About this task: List all lines of the data that include the string "Harry".

Input material:
────────────────────

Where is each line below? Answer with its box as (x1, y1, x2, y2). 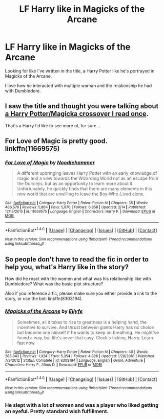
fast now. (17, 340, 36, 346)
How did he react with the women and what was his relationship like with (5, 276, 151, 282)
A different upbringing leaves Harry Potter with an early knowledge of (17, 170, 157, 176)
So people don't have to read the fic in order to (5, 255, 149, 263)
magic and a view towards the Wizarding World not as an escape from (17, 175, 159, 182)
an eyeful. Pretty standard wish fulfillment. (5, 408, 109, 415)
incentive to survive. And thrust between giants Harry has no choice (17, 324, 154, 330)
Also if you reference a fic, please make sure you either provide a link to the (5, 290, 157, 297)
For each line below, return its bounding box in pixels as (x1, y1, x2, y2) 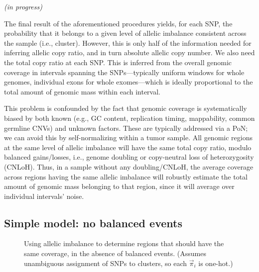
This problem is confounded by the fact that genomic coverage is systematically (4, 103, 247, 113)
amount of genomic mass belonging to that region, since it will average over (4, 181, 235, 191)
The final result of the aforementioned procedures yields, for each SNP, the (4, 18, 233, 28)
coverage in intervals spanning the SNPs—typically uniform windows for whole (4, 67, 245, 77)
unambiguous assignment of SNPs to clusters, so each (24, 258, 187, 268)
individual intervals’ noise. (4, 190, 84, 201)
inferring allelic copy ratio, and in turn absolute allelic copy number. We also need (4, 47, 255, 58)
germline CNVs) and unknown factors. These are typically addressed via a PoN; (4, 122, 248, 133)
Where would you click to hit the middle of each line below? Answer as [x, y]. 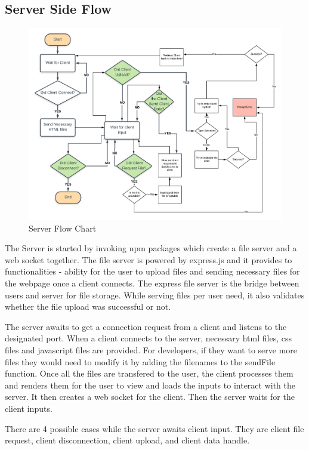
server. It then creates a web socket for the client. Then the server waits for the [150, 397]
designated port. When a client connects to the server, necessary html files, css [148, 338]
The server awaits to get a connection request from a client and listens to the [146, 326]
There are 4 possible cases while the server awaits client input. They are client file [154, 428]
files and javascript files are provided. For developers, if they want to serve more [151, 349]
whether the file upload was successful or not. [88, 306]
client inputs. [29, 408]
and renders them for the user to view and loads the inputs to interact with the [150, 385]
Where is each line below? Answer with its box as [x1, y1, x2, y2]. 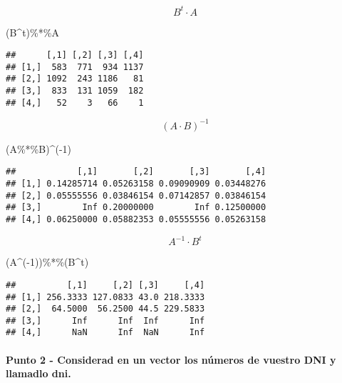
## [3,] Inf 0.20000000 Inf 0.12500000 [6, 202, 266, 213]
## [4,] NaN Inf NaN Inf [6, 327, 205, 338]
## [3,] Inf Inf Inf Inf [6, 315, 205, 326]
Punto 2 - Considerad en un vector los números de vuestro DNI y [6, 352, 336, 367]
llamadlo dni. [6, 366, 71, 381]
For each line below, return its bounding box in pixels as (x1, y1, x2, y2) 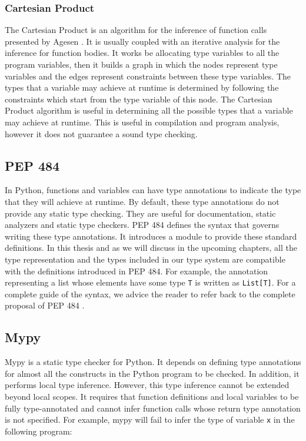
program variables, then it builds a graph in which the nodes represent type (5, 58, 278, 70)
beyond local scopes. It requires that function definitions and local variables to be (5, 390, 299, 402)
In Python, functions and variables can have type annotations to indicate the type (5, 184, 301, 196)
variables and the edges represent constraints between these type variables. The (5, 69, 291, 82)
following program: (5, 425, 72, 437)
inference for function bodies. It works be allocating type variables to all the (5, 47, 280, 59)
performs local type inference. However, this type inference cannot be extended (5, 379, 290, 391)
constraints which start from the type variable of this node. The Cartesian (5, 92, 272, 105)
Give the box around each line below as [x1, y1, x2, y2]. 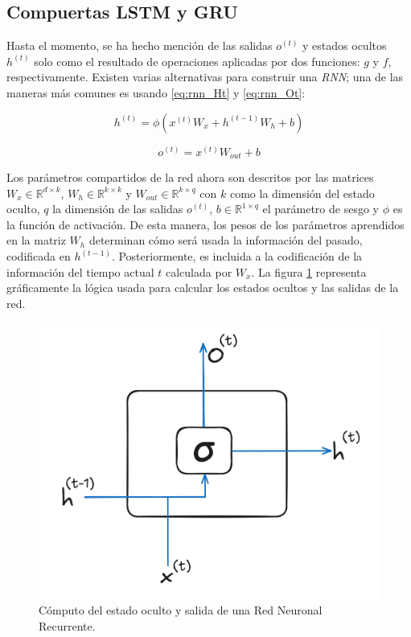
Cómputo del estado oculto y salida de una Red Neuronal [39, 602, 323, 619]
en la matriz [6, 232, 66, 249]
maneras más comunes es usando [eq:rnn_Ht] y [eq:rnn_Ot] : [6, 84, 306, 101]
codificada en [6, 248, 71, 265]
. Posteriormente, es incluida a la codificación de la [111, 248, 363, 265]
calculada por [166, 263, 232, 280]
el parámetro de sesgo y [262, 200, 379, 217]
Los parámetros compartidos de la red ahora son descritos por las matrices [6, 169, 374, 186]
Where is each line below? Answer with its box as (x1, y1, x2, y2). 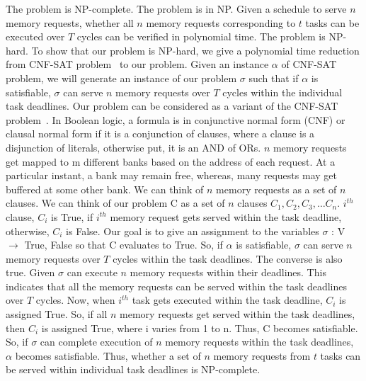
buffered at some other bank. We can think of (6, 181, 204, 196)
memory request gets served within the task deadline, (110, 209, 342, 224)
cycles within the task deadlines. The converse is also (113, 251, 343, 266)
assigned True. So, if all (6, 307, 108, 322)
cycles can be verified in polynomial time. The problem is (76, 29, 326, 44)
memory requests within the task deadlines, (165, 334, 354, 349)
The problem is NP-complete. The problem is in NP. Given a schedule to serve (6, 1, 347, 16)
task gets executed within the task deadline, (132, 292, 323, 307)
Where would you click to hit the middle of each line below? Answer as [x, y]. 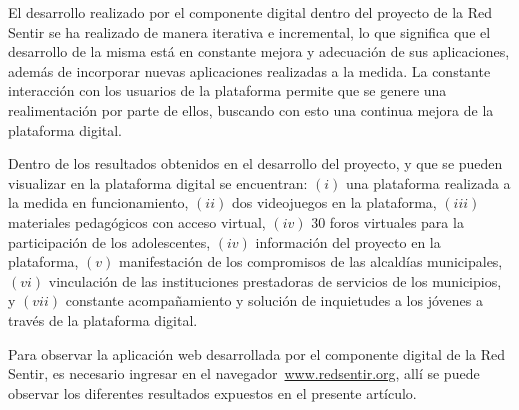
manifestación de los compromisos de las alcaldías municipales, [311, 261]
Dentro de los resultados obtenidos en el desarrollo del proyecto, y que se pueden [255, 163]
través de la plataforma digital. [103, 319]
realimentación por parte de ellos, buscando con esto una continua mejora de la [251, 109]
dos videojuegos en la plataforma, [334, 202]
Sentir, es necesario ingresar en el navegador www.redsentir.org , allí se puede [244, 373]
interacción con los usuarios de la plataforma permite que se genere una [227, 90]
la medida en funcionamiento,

────────────────────

Exercise output:
A different upbringing leaves Harry Potter with an early knowledge of (17, 170, 157, 176)
incentive to survive. And thrust between giants Harry has no choice (17, 324, 154, 330)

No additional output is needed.